Who would’ve ever thought professionals would be recommended to text more? 

Millennials and Gen Z are taking up more space in the talent pool as the market evolves. It’s time to start adapting to their needs. There are lots of jokes about them being afraid to pick up the phone or being wary of unknown vanity numbers— it’s time to take those jokes seriously.

75 percent of millennials prefer text over a phone call. Texts are more convenient and less disruptive. You can’t really take a call from a recruiter while working in your current office, but you can answer a text. It also doesn’t seem as unprofessional to them—on the contrary: 89% of Gen Z college seniors are comfortable texting with potential employers as part of the job interview process.

Great for them, but what’s in it for you?

Texting is less time-consuming

Hiring processes are long enough—phone calls only drag them on even more. You’ll miss a call, or can’t reach someone, or they tell you it’s better to email because they like a written confirmation. Phone calls aren’t necessarily the best thing when you’re hiring.

You get to assess their communication skills

Chances are, most of the communication you’ll be having with your new team member will be written. Email and Slack are booming businesses with the rise of remote work. But not everyone is as gifted in expressing themselves with the written word.
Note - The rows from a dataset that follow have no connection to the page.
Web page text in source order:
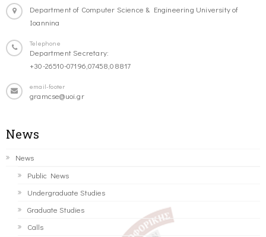
Department of Computer Science & Engineering University of
Ioannina
Telephone
Department Secretary:
+30-26510-07196,07458,08817
email-footer
gramcse@uoi.gr
News
News
Public News
Undergraduate Studies
Graduate Studies
Calls
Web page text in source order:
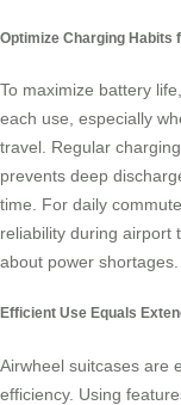
Optimize Charging Habits
To maximize battery
each use, especially
travel. Regular
prevents deep
time. For daily
reliability during airport
about power shortages.
Efficient Use Equals
Airwheel suitcases are
efficiency. Using
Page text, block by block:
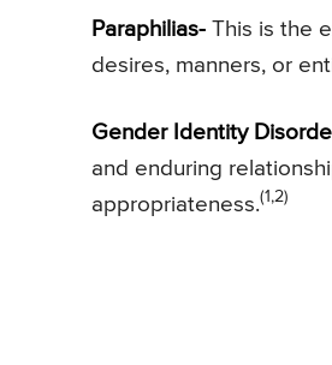
Paraphilias- This is the
desires, manners, or
Gender Identity
and enduring
appropriateness.(1,2)
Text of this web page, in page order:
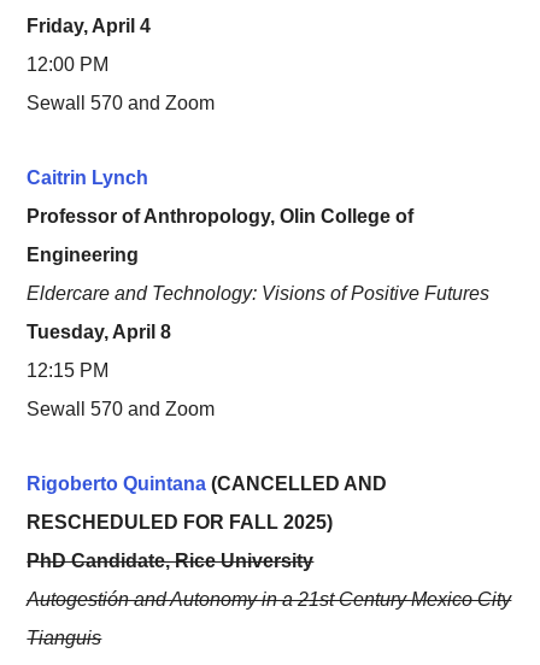
Friday, April 4
12:00 PM
Sewall 570 and Zoom
Caitrin Lynch
Professor of Anthropology, Olin College of
Engineering
Eldercare and Technology: Visions of Positive Futures
Tuesday, April 8
12:15 PM
Sewall 570 and Zoom
Rigoberto Quintana (CANCELLED AND
RESCHEDULED FOR FALL 2025)
PhD Candidate, Rice University
Autogestión and Autonomy in a 21st Century Mexico City
Tianguis
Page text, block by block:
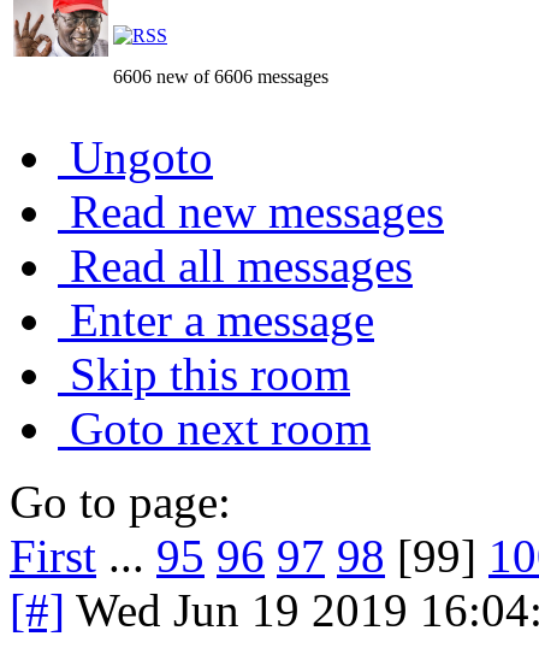
6606 new of 6606 messages
Ungoto
Read new messages
Read all messages
Enter a message
Skip this room
Goto next room
Go to page:
First ... 95 96 97 98 [99]
[#] Wed Jun 19 2019

Using chats and texts in parts of the interview process lets you check what it would be like communicating with this candidate. Can they be concise and clear? What is their tone like?


2. Test your talent

Many new employees start their first day on the job nervous. Not necessarily about meeting the team—they’ve memorized their water cooler icebreakers—but about their skill level. 
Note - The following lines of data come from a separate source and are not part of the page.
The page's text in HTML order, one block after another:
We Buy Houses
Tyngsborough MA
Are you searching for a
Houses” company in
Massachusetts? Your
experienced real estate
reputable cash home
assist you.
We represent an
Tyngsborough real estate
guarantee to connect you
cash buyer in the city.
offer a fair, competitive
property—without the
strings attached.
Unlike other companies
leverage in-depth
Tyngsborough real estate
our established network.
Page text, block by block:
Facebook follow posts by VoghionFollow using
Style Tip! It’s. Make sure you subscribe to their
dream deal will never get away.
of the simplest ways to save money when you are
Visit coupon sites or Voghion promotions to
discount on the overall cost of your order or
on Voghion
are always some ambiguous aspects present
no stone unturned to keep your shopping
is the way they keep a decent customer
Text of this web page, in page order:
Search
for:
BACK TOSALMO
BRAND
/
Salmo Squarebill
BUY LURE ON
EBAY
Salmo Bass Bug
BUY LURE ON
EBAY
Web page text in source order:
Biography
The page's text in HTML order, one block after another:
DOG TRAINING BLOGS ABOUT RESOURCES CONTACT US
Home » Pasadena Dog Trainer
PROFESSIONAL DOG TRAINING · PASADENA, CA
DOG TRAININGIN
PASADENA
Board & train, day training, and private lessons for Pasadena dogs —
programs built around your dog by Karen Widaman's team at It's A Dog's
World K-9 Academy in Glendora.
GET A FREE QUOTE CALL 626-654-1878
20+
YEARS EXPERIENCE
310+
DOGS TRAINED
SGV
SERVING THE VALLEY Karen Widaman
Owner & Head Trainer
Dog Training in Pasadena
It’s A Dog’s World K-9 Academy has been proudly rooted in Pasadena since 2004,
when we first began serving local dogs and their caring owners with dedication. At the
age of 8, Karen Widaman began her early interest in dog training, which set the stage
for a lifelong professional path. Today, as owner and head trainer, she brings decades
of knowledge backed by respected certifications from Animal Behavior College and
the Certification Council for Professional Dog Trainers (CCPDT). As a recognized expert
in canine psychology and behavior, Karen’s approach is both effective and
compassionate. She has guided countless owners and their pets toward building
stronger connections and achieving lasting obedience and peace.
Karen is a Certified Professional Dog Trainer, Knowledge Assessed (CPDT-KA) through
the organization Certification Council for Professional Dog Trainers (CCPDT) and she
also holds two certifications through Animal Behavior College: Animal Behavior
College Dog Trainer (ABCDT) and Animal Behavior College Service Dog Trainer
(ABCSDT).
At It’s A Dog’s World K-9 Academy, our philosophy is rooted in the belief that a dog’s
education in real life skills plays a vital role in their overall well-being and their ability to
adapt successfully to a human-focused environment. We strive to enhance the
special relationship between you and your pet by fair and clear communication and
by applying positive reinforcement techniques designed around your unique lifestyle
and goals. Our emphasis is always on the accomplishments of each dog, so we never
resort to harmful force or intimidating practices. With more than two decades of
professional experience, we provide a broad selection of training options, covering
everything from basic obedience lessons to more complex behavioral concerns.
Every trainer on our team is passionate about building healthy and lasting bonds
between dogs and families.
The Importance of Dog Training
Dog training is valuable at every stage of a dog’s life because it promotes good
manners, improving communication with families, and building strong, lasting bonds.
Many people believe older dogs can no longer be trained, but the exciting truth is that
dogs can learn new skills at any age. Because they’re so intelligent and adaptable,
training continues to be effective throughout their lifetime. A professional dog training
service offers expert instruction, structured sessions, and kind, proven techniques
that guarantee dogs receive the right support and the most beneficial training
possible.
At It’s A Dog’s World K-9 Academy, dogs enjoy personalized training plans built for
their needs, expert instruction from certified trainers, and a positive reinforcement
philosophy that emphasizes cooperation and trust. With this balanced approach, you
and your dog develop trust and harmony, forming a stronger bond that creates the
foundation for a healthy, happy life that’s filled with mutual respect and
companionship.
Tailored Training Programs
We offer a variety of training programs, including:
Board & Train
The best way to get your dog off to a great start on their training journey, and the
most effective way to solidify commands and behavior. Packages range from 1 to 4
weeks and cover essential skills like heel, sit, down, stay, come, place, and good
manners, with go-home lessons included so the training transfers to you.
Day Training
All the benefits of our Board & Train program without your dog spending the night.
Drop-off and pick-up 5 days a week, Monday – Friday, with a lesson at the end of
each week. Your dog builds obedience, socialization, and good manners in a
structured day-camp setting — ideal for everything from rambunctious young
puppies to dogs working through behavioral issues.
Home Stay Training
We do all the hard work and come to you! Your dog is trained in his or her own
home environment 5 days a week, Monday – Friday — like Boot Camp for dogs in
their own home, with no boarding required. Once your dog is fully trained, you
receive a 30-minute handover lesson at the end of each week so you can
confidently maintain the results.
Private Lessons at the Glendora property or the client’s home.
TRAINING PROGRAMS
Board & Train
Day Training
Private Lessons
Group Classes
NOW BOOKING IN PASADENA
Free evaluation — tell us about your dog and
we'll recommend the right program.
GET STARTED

It’s hard to know if you’re the right person for a job without actually doing it yet. It isn’t possible to find out if your skills are a match by simply reading a generic job description.

Let’s say you’re hiring a new HR manager—because you could use a little help. The interview process is a tricky one—as a fellow HR manager, they probably know exactly what you want to hear. But how do you find out if they can actually implement those skills?
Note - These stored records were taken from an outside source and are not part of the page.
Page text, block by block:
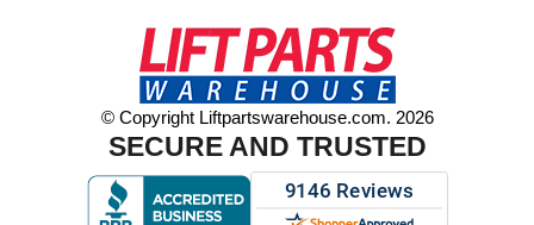
© Copyright Liftpartswarehouse.com. 2026
SECURE AND TRUSTED
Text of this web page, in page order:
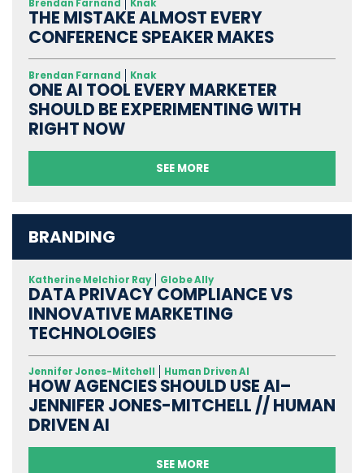
Brendan Farnand Knak
THE MISTAKE ALMOST EVERY
CONFERENCE SPEAKER MAKES
Brendan Farnand Knak
ONE AI TOOL EVERY MARKETER
SHOULD BE EXPERIMENTING WITH
RIGHT NOW
SEE MORE
BRANDING
Katherine Melchior Ray Globe Ally
DATA PRIVACY COMPLIANCE VS
INNOVATIVE MARKETING
TECHNOLOGIES
Jennifer Jones-Mitchell Human Driven AI
HOW AGENCIES SHOULD USE AI–
JENNIFER JONES-MITCHELL // HUMAN
DRIVEN AI
SEE MORE
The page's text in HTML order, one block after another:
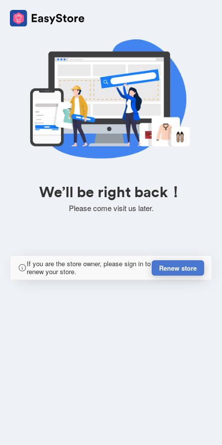
We’ll be right back！
Please come visit us later.
If you are the store owner, please sign in to
renew your store.
Renew store
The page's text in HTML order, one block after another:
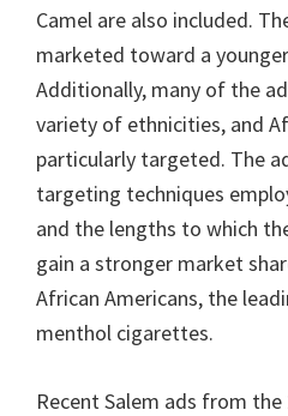
Camel are also included.
marketed toward a
Additionally, many of the
variety of ethnicities, and
particularly targeted. The
targeting techniques
and the lengths to which
gain a stronger market
African Americans, the
menthol cigarettes.
Recent Salem ads from

With a skill-specific assessment like a talent acquisition test, you get to see their resume in action. How they go about sourcing. What do they look at when evaluating a candidate’s experience? Can they read recruitment analytics on the spot?

The major benefit of a test like this is that it’s more true to life. For interviews or even assignments, people can prepare differently. With a test, they have to showcase their skills, showing you—and them—whether they are up to the task.

Skills-based tools are also a great addition to your hiring process if you want to reach more neurodiverse talent (e.g., people with Autism).


3. Double down on employer branding 

A positive rating on Glassdoor and a picture of your smiling team on your About Us page doesn’t cut it anymore. Candidates care about the work environment just as much as about the job they’ll be doing. Give them a taste of what it’s like on your careers page.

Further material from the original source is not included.